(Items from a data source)

************

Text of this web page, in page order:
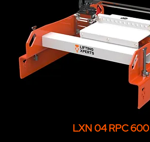
LXN 04 RPC 600
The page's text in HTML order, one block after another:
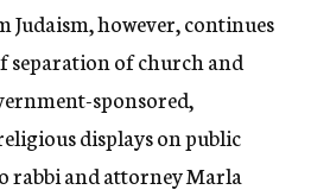
however, continues
separation of church and
sponsored,
displays on public
rabbi and attorney Marla
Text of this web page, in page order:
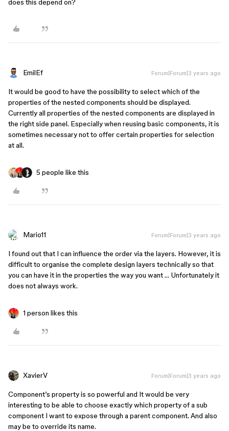
does this depend on?
EmilEf Forum|Forum|3 years ago
It would be good to have the possibility to select which of the
properties of the nested components should be displayed.
Currently all properties of the nested components are displayed in
the right side panel. Especially when reusing basic components, it is
sometimes necessary not to offer certain properties for selection
at all.
5 people like this
Mario11 Forum|Forum|3 years ago
I found out that I can influence the order via the layers. However, it is
difficult to organise the complete design layers technically so that
you can have it in the properties the way you want … Unfortunately it
does not always work.
1 person likes this
XavierV Forum|Forum|3 years ago
Component’s property is so powerful and It would be very
interesting to be able to choose exactly which property of a sub
component I want to expose through a parent component. And also
may be to override its name.
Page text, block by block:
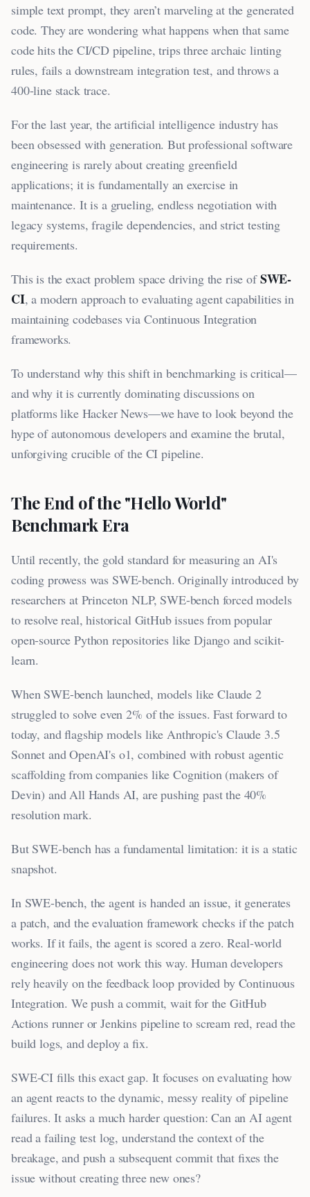
simple text prompt, they aren’t marveling at the generated
code. They are wondering what happens when that same
code hits the CI/CD pipeline, trips three archaic linting
rules, fails a downstream integration test, and throws a
400-line stack trace.
For the last year, the artificial intelligence industry has
been obsessed with generation. But professional software
engineering is rarely about creating greenfield
applications; it is fundamentally an exercise in
maintenance. It is a grueling, endless negotiation with
legacy systems, fragile dependencies, and strict testing
requirements.
This is the exact problem space driving the rise ofSWE-
CI, a modern approach to evaluating agent capabilities in
maintaining codebases via Continuous Integration
frameworks.
To understand why this shift in benchmarking is critical—
and why it is currently dominating discussions on
platforms like Hacker News—we have to look beyond the
hype of autonomous developers and examine the brutal,
unforgiving crucible of the CI pipeline.
The End of the "Hello World"
Benchmark Era
Until recently, the gold standard for measuring an AI's
coding prowess was SWE-bench. Originally introduced by
researchers at Princeton NLP, SWE-bench forced models
to resolve real, historical GitHub issues from popular
open-source Python repositories like Django and scikit-
learn.
When SWE-bench launched, models like Claude 2
struggled to solve even 2% of the issues. Fast forward to
today, and flagship models like Anthropic's Claude 3.5
Sonnet and OpenAI's o1, combined with robust agentic
scaffolding from companies like Cognition (makers of
Devin) and All Hands AI, are pushing past the 40%
resolution mark.
But SWE-bench has a fundamental limitation: it is a static
snapshot.
In SWE-bench, the agent is handed an issue, it generates
a patch, and the evaluation framework checks if the patch
works. If it fails, the agent is scored a zero. Real-world
engineering does not work this way. Human developers
rely heavily on the feedback loop provided by Continuous
Integration. We push a commit, wait for the GitHub
Actions runner or Jenkins pipeline to scream red, read the
build logs, and deploy a fix.
SWE-CI fills this exact gap. It focuses on evaluating how
an agent reacts to the dynamic, messy reality of pipeline
failures. It asks a much harder question: Can an AI agent
read a failing test log, understand the context of the
breakage, and push a subsequent commit that fixes the
issue without creating three new ones?
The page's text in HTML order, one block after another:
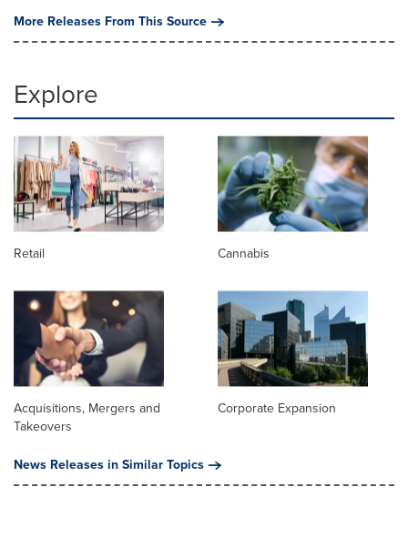
More Releases From This Source
Explore
Retail Cannabis
Acquisitions, Mergers and
Takeovers
Corporate Expansion
News Releases in Similar Topics
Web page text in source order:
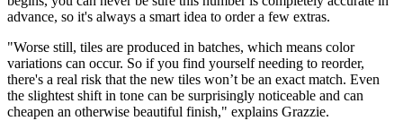
advance, so it's always a smart idea to order a few extras.
"Worse still, tiles are produced in batches, which means color
variations can occur. So if you find yourself needing to reorder,
there's a real risk that the new tiles won’t be an exact match. Even
the slightest shift in tone can be surprisingly noticeable and can
cheapen an otherwise beautiful finish," explains Grazzie.
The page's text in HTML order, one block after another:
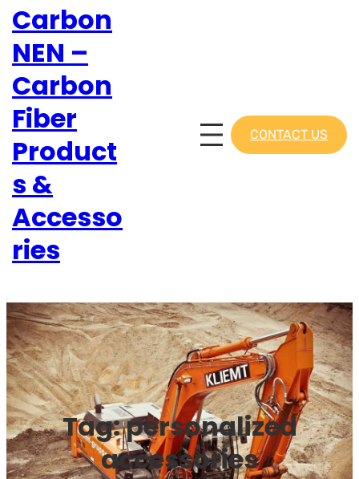
Carbon
NEN –
Carbon
Fiber
Product
s &
Accesso
ries
CONTACT US
Tag:personalized
accessories

************

What you will do → Wherever the word "layers" turns up in the records above, copy the line that holds it.

Task response →
I found out that I can influence the order via the layers. However, it is
difficult to organise the complete design layers technically so that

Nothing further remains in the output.